[YOUR ASSIGNMENT] Write out every line exactly, from the start of the records below to the line with "Latest Posts", and stop there. Don't write out the pictures.

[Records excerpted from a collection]
<<<<
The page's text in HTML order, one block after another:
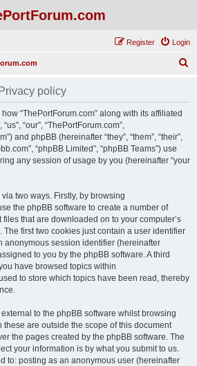
Login
Register
policy
“ThePortForum.com” along with its affiliated
“our”, “ThePortForum.com”,
and phpBB (hereinafter “they”, “them”, “their”,
“phpBB Limited”, “phpBB Teams”) use
any session of usage by you (hereinafter “your
two ways. Firstly, by browsing
the phpBB software to create a number of
that are downloaded on to your computer’s
The first two cookies just contain a user identifier
anonymous session identifier (hereinafter
to you by the phpBB software. A third
have browsed topics within
to store which topics have been read, thereby
to the phpBB software whilst browsing
these are outside the scope of this document
the pages created by the phpBB software. The
your information is by what you submit to us.
to: posting as an anonymous user (hereinafter
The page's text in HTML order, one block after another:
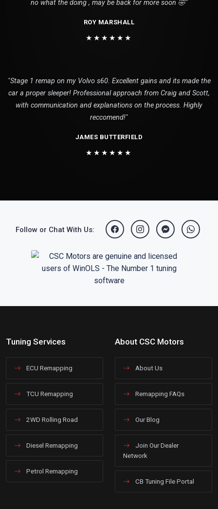
no what the doing , may be back for more soon 🤣"
ROY MARSHALL
★★★★★★
"Stage 1 remap on my Volvo s60. Excellent gains and its made the
car a proper sleeper! Professional approach from Craig and Scott,
with communication and explanations on the process. Highly
reccomend!"
JAMES BUTTERFIELD
★★★★★★
Follow or Chat With Us:
Tuning Services
ECU Remapping
TCU Remapping
2WD Rolling Road
Diesel Remapping
Petrol Remapping
About CSC Motors
About Us
Remapping FAQs
Our Blog
Join Our Dealer
Network
CB Tuning File Portal
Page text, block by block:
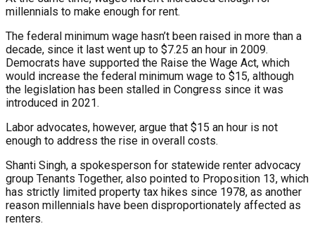
millennials to make enough for rent.
The federal minimum wage hasn’t been raised in more than a
decade, since it last went up to $7.25 an hour in 2009.
Democrats have supported the Raise the Wage Act, which
would increase the federal minimum wage to $15, although
the legislation has been stalled in Congress since it was
introduced in 2021.
Labor advocates, however, argue that $15 an hour is not
enough to address the rise in overall costs.
Shanti Singh, a spokesperson for statewide renter advocacy
group Tenants Together, also pointed to Proposition 13, which
has strictly limited property tax hikes since 1978, as another
reason millennials have been disproportionately affected as
renters.
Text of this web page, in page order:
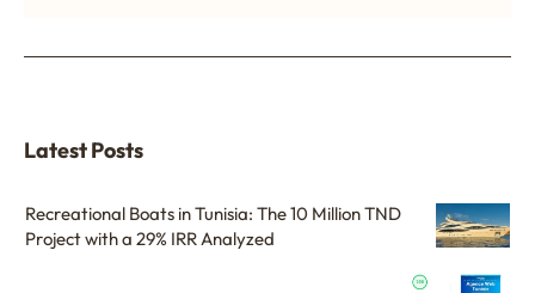
Latest Posts
Recreational Boats in Tunisia: The 10 Million TND
Project with a 29% IRR Analyzed
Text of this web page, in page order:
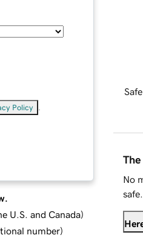
Policy
U.S. and Canada)
number)
No
safe.
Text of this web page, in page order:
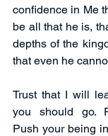
confidence in Me
be all that he is,
depths of the
that even he
Trust that I will
you should go.
Push your being
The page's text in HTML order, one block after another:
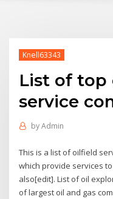
Knell63343
List of top
service
byAdmin
This is a list of oilfield
which provide services
also[edit]. List of oil
of largest oil and gas
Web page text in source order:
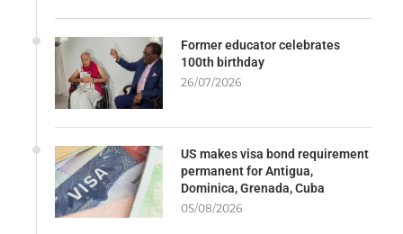
Former educator celebrates
100th birthday
26/07/2026
US makes visa bond requirement
permanent for Antigua,
Dominica, Grenada, Cuba
05/08/2026
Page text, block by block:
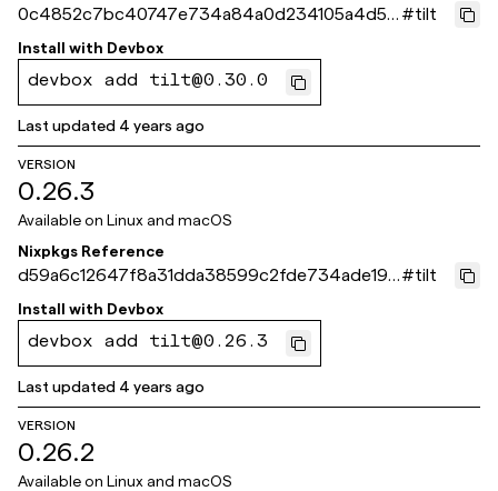
0c4852c7bc40747e734a84a0d234105a4d5c
146f
#tilt
Install with Devbox
devbox add tilt@0.30.0
Last updated 4 years ago
VERSION
0.26.3
Available on Linux and macOS
Nixpkgs Reference
d59a6c12647f8a31dda38599c2fde734ade198
a8
#tilt
Install with Devbox
devbox add tilt@0.26.3
Last updated 4 years ago
VERSION
0.26.2
Available on Linux and macOS
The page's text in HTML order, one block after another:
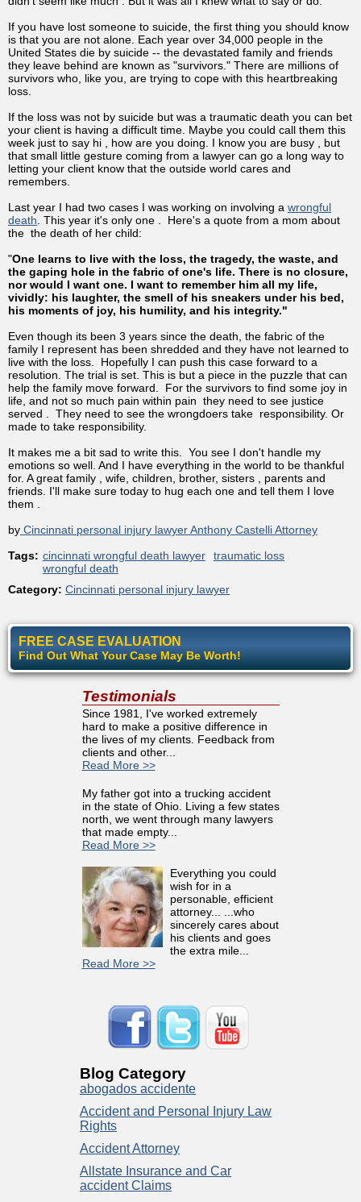
If you have lost someone to suicide, the first thing you should know
is that you are not alone. Each year over 34,000 people in the
United States die by suicide -- the devastated family and friends
they leave behind are known as "survivors." There are millions of
survivors who, like you, are trying to cope with this heartbreaking
loss.
If the loss was not by suicide but was a traumatic death you can bet
your client is having a difficult time. Maybe you could call them this
week just to say hi , how are you doing. I know you are busy , but
that small little gesture coming from a lawyer can go a long way to
letting your client know that the outside world cares and
remembers.
Last year I had two cases I was working on involving a wrongful
death . This year it's only one . Here's a quote from a mom about
the the death of her child:
"One learns to live with the loss, the tragedy, the waste, and
the gaping hole in the fabric of one's life. There is no closure,
nor would I want one. I want to remember him all my life,
vividly: his laughter, the smell of his sneakers under his bed,
his moments of joy, his humility, and his integrity."
Even though its been 3 years since the death, the fabric of the
family I represent has been shredded and they have not learned to
live with the loss. Hopefully I can push this case forward to a
resolution. The trial is set. This is but a piece in the puzzle that can
help the family move forward. For the survivors to find some joy in
life, and not so much pain within pain they need to see justice
served . They need to see the wrongdoers take responsibility. Or
made to take responsibility.
It makes me a bit sad to write this. You see I don't handle my
emotions so well. And I have everything in the world to be thankful
for. A great family , wife, children, brother, sisters , parents and
friends. I'll make sure today to hug each one and tell them I love
them .
by Cincinnati personal injury lawyer Anthony Castelli Attorney
Tags: cincinnati wrongful death lawyer
traumatic loss
wrongful death
Category: Cincinnati personal injury lawyer
FREE CASE EVALUATION
Find Out What Your Case May Be Worth!
Testimonials
Since 1981, I've worked extremely
hard to make a positive difference in
the lives of my clients. Feedback from
clients and other...
Read More >>
My father got into a trucking accident
in the state of Ohio. Living a few states
north, we went through many lawyers
that made empty...
Read More >>
Everything you could
wish for in a
personable, efficient
attorney... ...who
sincerely cares about
his clients and goes
the extra mile...
Read More >>
Blog Category
abogados accidente
Accident and Personal Injury Law
Rights
Accident Attorney
Allstate Insurance and Car
accident Claims
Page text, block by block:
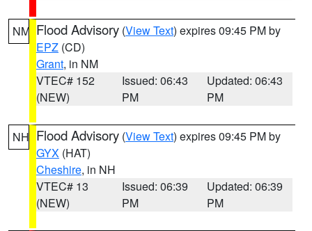
NM Flood Advisory (View Text) expires 09:45 PM by
EPZ (CD)
Grant, in NM
VTEC# 152
(NEW)
Issued: 06:43
PM
Updated: 06:43
PM
NH Flood Advisory (View Text) expires 09:45 PM by
GYX (HAT)
Cheshire, in NH
VTEC# 13
(NEW)
Issued: 06:39
PM
Updated: 06:39
PM
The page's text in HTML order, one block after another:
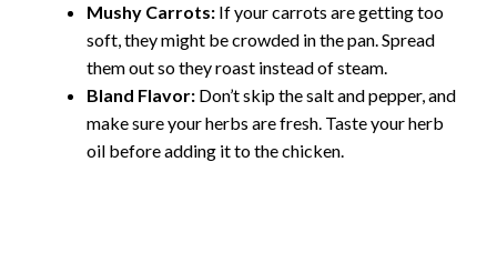
Mushy Carrots: If your carrots are getting too
soft, they might be crowded in the pan. Spread
them out so they roast instead of steam.
Bland Flavor: Don’t skip the salt and pepper, and
make sure your herbs are fresh. Taste your herb
oil before adding it to the chicken.
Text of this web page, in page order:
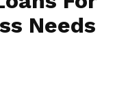
Needs
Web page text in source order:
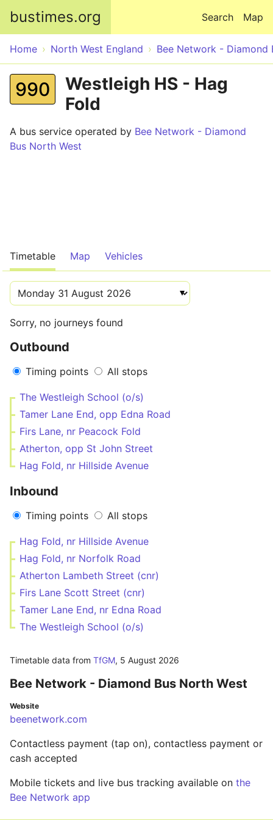
bustimes.org Map
Search
Home North West England Bee Network - Diamond
990
Westleigh HS - Hag
Fold
A bus service operated by Bee Network - Diamond
Bus North West
Timetable Map Vehicles
Sorry, no journeys found
Outbound
Timing points All stops
The Westleigh School (o/s)
Tamer Lane End, opp Edna Road
Firs Lane, nr Peacock Fold
Atherton, opp St John Street
Hag Fold, nr Hillside Avenue
Inbound
Timing points All stops
Hag Fold, nr Hillside Avenue
Hag Fold, nr Norfolk Road
Atherton Lambeth Street (cnr)
Firs Lane Scott Street (cnr)
Tamer Lane End, nr Edna Road
The Westleigh School (o/s)
Timetable data from TfGM, 5 August 2026
Bee Network - Diamond Bus North West
Website
beenetwork.com
Contactless payment (tap on), contactless payment or
cash accepted
Mobile tickets and live bus tracking available on the
Bee Network app
>>>>
[WORKED SOLUTION]
The page's text in HTML order, one block after another:
Login
Register
policy
“ThePortForum.com” along with its affiliated
“our”, “ThePortForum.com”,
and phpBB (hereinafter “they”, “them”, “their”,
“phpBB Limited”, “phpBB Teams”) use
any session of usage by you (hereinafter “your
two ways. Firstly, by browsing
the phpBB software to create a number of
that are downloaded on to your computer’s
The first two cookies just contain a user identifier
anonymous session identifier (hereinafter
to you by the phpBB software. A third
have browsed topics within
to store which topics have been read, thereby
to the phpBB software whilst browsing
these are outside the scope of this document
the pages created by the phpBB software. The
your information is by what you submit to us.
to: posting as an anonymous user (hereinafter
The page's text in HTML order, one block after another:
no what the doing , may be back for more soon 🤣"
ROY MARSHALL
★★★★★★
"Stage 1 remap on my Volvo s60. Excellent gains and its made the
car a proper sleeper! Professional approach from Craig and Scott,
with communication and explanations on the process. Highly
reccomend!"
JAMES BUTTERFIELD
★★★★★★
Follow or Chat With Us:
Tuning Services
ECU Remapping
TCU Remapping
2WD Rolling Road
Diesel Remapping
Petrol Remapping
About CSC Motors
About Us
Remapping FAQs
Our Blog
Join Our Dealer
Network
CB Tuning File Portal
Page text, block by block:
millennials to make enough for rent.
The federal minimum wage hasn’t been raised in more than a
decade, since it last went up to $7.25 an hour in 2009.
Democrats have supported the Raise the Wage Act, which
would increase the federal minimum wage to $15, although
the legislation has been stalled in Congress since it was
introduced in 2021.
Labor advocates, however, argue that $15 an hour is not
enough to address the rise in overall costs.
Shanti Singh, a spokesperson for statewide renter advocacy
group Tenants Together, also pointed to Proposition 13, which
has strictly limited property tax hikes since 1978, as another
reason millennials have been disproportionately affected as
renters.
Text of this web page, in page order:
Latest Posts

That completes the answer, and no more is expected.